Problem :: Line by line, set down all the data below exactly, omitting any picture.

Supplied data START

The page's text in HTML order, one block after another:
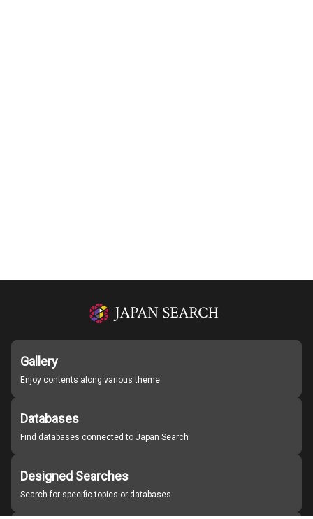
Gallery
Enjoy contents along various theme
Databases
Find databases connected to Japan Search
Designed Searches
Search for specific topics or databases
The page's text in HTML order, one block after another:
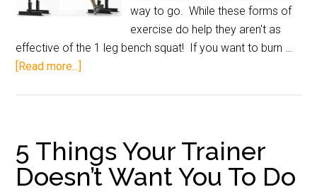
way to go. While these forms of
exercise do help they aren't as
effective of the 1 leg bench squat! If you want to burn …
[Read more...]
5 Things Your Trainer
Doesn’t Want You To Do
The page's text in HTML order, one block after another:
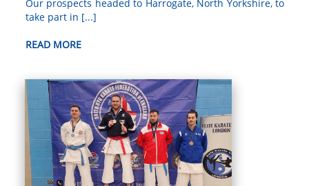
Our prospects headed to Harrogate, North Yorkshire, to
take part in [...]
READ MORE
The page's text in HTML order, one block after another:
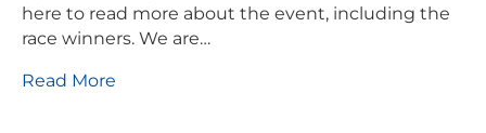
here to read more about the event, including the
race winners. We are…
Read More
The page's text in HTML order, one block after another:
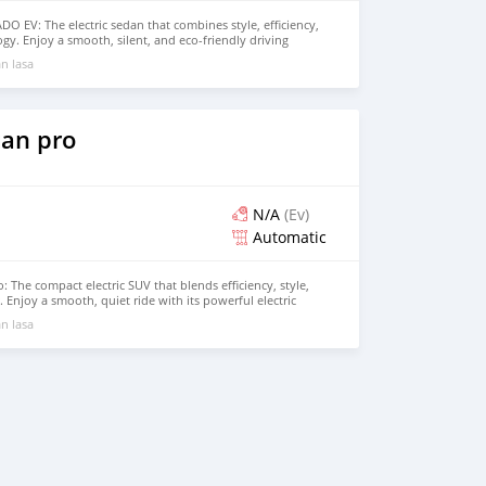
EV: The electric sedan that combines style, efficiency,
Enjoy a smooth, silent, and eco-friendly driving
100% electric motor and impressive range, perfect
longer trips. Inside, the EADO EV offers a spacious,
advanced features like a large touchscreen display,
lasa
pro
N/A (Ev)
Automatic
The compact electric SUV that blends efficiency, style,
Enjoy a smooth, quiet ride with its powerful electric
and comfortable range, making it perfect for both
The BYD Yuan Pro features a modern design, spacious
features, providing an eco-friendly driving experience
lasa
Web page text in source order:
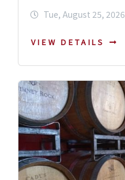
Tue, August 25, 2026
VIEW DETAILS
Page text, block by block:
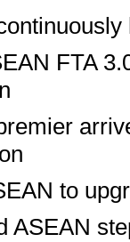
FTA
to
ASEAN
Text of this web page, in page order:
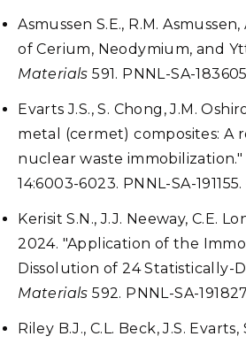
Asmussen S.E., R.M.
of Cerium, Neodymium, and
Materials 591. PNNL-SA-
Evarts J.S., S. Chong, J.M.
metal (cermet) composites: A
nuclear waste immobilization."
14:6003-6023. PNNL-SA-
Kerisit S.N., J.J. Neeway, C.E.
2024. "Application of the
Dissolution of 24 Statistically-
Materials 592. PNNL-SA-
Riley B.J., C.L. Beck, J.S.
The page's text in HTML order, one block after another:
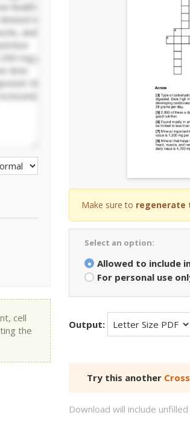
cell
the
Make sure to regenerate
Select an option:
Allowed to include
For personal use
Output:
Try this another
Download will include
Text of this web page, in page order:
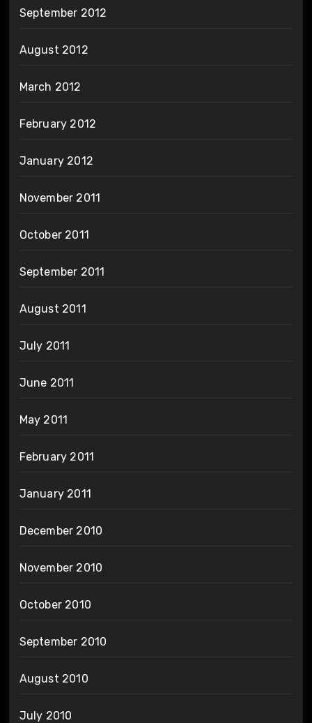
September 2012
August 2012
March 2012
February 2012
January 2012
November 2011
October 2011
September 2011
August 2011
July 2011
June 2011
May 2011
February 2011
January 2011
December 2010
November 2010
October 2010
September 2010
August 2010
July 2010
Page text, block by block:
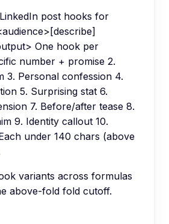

Supplied data END

Exercise answer ::
The page's text in HTML order, one block after another:
Gallery
Enjoy contents along various theme
Databases
Find databases connected to Japan Search
Designed Searches
Search for specific topics or databases
The page's text in HTML order, one block after another:
way to go. While these forms of
exercise do help they aren't as
effective of the 1 leg bench squat! If you want to burn …
[Read more...]
5 Things Your Trainer
Doesn’t Want You To Do
The page's text in HTML order, one block after another:
Our prospects headed to Harrogate, North Yorkshire, to
take part in [...]
READ MORE
The page's text in HTML order, one block after another:
here to read more about the event, including the
race winners. We are…
Read More
The page's text in HTML order, one block after another:
EV: The electric sedan that combines style, efficiency,
Enjoy a smooth, silent, and eco-friendly driving
100% electric motor and impressive range, perfect
longer trips. Inside, the EADO EV offers a spacious,
advanced features like a large touchscreen display,
lasa
pro
N/A (Ev)
Automatic
The compact electric SUV that blends efficiency, style,
Enjoy a smooth, quiet ride with its powerful electric
and comfortable range, making it perfect for both
The BYD Yuan Pro features a modern design, spacious
features, providing an eco-friendly driving experience
lasa
Web page text in source order:
Tue, August 25, 2026
VIEW DETAILS
Page text, block by block:
FTA
to
ASEAN
Text of this web page, in page order:
Asmussen S.E., R.M.
of Cerium, Neodymium, and
Materials 591. PNNL-SA-
Evarts J.S., S. Chong, J.M.
metal (cermet) composites: A
nuclear waste immobilization."
14:6003-6023. PNNL-SA-
Kerisit S.N., J.J. Neeway, C.E.
2024. "Application of the
Dissolution of 24 Statistically-
Materials 592. PNNL-SA-
Riley B.J., C.L. Beck, J.S.
The page's text in HTML order, one block after another:
cell
the
Make sure to regenerate
Select an option:
Allowed to include
For personal use
Output:
Try this another
Download will include
Text of this web page, in page order:
September 2012
August 2012
March 2012
February 2012
January 2012
November 2011
October 2011
September 2011
August 2011
July 2011
June 2011
May 2011
February 2011
January 2011
December 2010
November 2010
October 2010
September 2010
August 2010
July 2010
Page text, block by block:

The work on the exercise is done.